Judging by the Obama administrations muddled response to the unity deal, and this week’s quixotic attempts to revive the peace process at a time when neither the Israelis nor Palestinians trust the US as a mediator, the US’s room for manoeuvre on this issue has been significantly constrained. Whereas Egypt and Syria have quickly grasped the threats and opportunities posed by the Arab Spring, and have used the unity deal as a proactive means of exerting pressure, the Obama administration appears to still be painfully struggling to catch up. They have not learned the lessons that this deal indicates about both the new opportunities and challenges raised by the Arab Spring; namely, that while Egypt’s involvement in orchestrating the deal is intended to send a message without pushing the US and Israel too far, the current Syrian regime has no such limitations on its behaviour: it has tied its existential security to the threat of provoking regional conflict, and has already shown itself more than willing to do so.

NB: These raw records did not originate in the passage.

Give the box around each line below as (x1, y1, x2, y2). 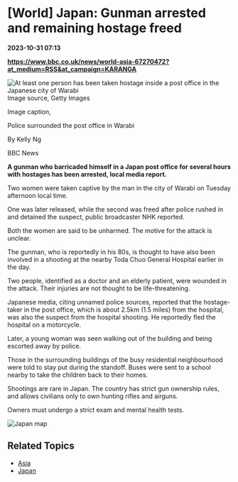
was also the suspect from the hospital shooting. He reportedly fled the (7, 312, 216, 321)
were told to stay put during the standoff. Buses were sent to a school (7, 363, 212, 371)
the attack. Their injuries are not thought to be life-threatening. (7, 284, 190, 292)
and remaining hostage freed (7, 20, 183, 36)
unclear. (7, 234, 31, 242)
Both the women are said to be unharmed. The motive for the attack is (7, 226, 212, 235)
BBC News (7, 148, 39, 157)
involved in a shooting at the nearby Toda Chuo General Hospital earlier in (7, 255, 224, 263)

Israel has been the reliable straw man of most Middle Eastern autocrats for the past sixty years, who have deflected international attention and domestic anger at their own dysfunctional states onto the Zionist bogeyman. This strategy has belied the loudly professed interest in securing a future for the Palestinians. Yet the survival of this trope in the context of the Arab Spring is extraordinarily ironic: the people who have taken to the streets across the Middle East and North Africa in protest have not done so out of outrage on behalf of the Palestinians, but because of their frustration at living in societies in which political liberties and economic opportunities ranged from limited to virtually non-existent.
In the meantime, the Palestinians themselves — best served by a peaceful settlement with the Israelis and the creation of a prosperous, secure Palestinian state — appear poised to be the losers in a very familiar regional game. For all the promise of the Arab Spring, the Palestinian case may sadly demonstrate that the more things change, the more they stay the same.